• [TASK TO COMPLETE] Transcribe the following records exactly, images excluded.

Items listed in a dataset
***

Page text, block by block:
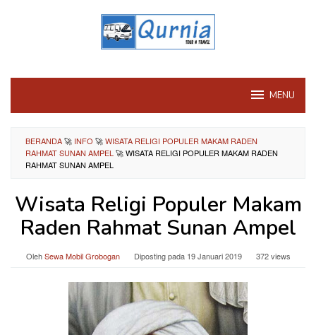
MENU
BERANDA🚀 INFO 🚀WISATA RELIGI POPULER MAKAM RADEN
RAHMAT SUNAN AMPEL 🚀WISATA RELIGI POPULER MAKAM RADEN
RAHMAT SUNAN AMPEL
Wisata Religi Populer Makam
Raden Rahmat Sunan Ampel
OlehSewa Mobil Grobogan Diposting pada 19 Januari 2019 372 views
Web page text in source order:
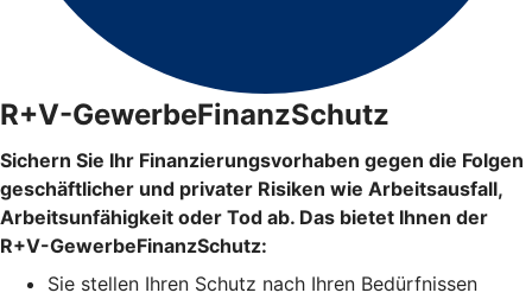
R+V-GewerbeFinanzSchutz
Sichern Sie Ihr Finanzierungsvorhaben gegen die Folgen
geschäftlicher und privater Risiken wie Arbeitsausfall,
Arbeitsunfähigkeit oder Tod ab. Das bietet Ihnen der
R+V-GewerbeFinanzSchutz:
Sie stellen Ihren Schutz nach Ihren Bedürfnissen
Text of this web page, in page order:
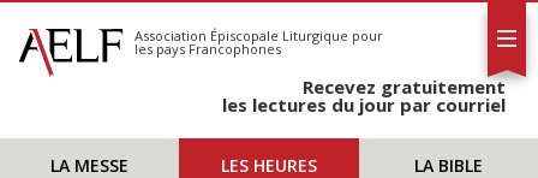
S'abonner
Calendrier
Association Épiscopale Liturgique pour
les pays Francophones
Recevez gratuitement
les lectures du jour par courriel
LA MESSE LES HEURES LA BIBLE
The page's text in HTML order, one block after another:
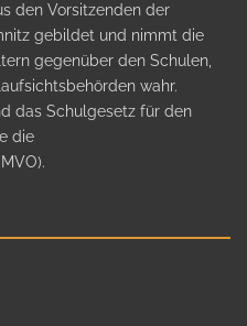
den Vorsitzenden der
gebildet und nimmt die
gegenüber den Schulen,
wahr.
das Schulgesetz für den
die
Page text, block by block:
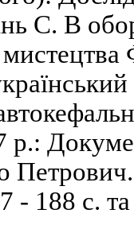
С. В
р.:
Петрович.
- 188 с. та
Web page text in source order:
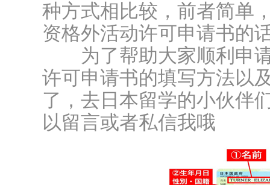
种方式相比较，前者简单
资格外活动许可申请书的
为了帮助大家顺利申请
许可申请书的填写方法以
了，去日本留学的小伙伴
以留言或者私信我哦
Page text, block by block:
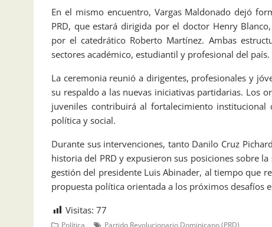
En el mismo encuentro, Vargas Maldonado dejó
PRD, que estará dirigida por el doctor Henry
por el catedrático Roberto Martínez. Ambas
sectores académico, estudiantil y profesional del país.
La ceremonia reunió a dirigentes, profesionales y
su respaldo a las nuevas iniciativas partidarias. Los
juveniles contribuirá al fortalecimiento
política y social.
Durante sus intervenciones, tanto Danilo Cruz
historia del PRD y expusieron sus posiciones sobre
gestión del presidente Luis Abinader, al tiempo que
propuesta política orientada a los próximos desafíos
Visitas: 77
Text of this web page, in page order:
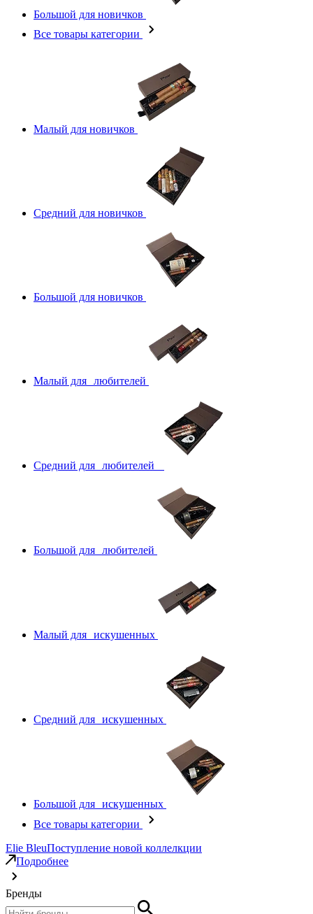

***

• [ANSWER SECTION]
Page text, block by block:
MENU
BERANDA🚀 INFO 🚀WISATA RELIGI POPULER MAKAM RADEN
RAHMAT SUNAN AMPEL 🚀WISATA RELIGI POPULER MAKAM RADEN
RAHMAT SUNAN AMPEL
Wisata Religi Populer Makam
Raden Rahmat Sunan Ampel
OlehSewa Mobil Grobogan Diposting pada 19 Januari 2019 372 views
Web page text in source order:
R+V-GewerbeFinanzSchutz
Sichern Sie Ihr Finanzierungsvorhaben gegen die Folgen
geschäftlicher und privater Risiken wie Arbeitsausfall,
Arbeitsunfähigkeit oder Tod ab. Das bietet Ihnen der
R+V-GewerbeFinanzSchutz:
Sie stellen Ihren Schutz nach Ihren Bedürfnissen
Text of this web page, in page order:
S'abonner
Calendrier
Association Épiscopale Liturgique pour
les pays Francophones
Recevez gratuitement
les lectures du jour par courriel
LA MESSE LES HEURES LA BIBLE
The page's text in HTML order, one block after another:
den Vorsitzenden der
gebildet und nimmt die
gegenüber den Schulen,
wahr.
das Schulgesetz für den
die
Page text, block by block:
С. В
р.:
Петрович.
- 188 с. та
Web page text in source order:
种方式相比较，前者简单
资格外活动许可申请书的
为了帮助大家顺利申请
许可申请书的填写方法以
了，去日本留学的小伙伴
以留言或者私信我哦
Page text, block by block:
En el mismo encuentro, Vargas Maldonado dejó
PRD, que estará dirigida por el doctor Henry
por el catedrático Roberto Martínez. Ambas
sectores académico, estudiantil y profesional del país.
La ceremonia reunió a dirigentes, profesionales y
su respaldo a las nuevas iniciativas partidarias. Los
juveniles contribuirá al fortalecimiento
política y social.
Durante sus intervenciones, tanto Danilo Cruz
historia del PRD y expusieron sus posiciones sobre
gestión del presidente Luis Abinader, al tiempo que
propuesta política orientada a los próximos desafíos
Visitas: 77
Text of this web page, in page order:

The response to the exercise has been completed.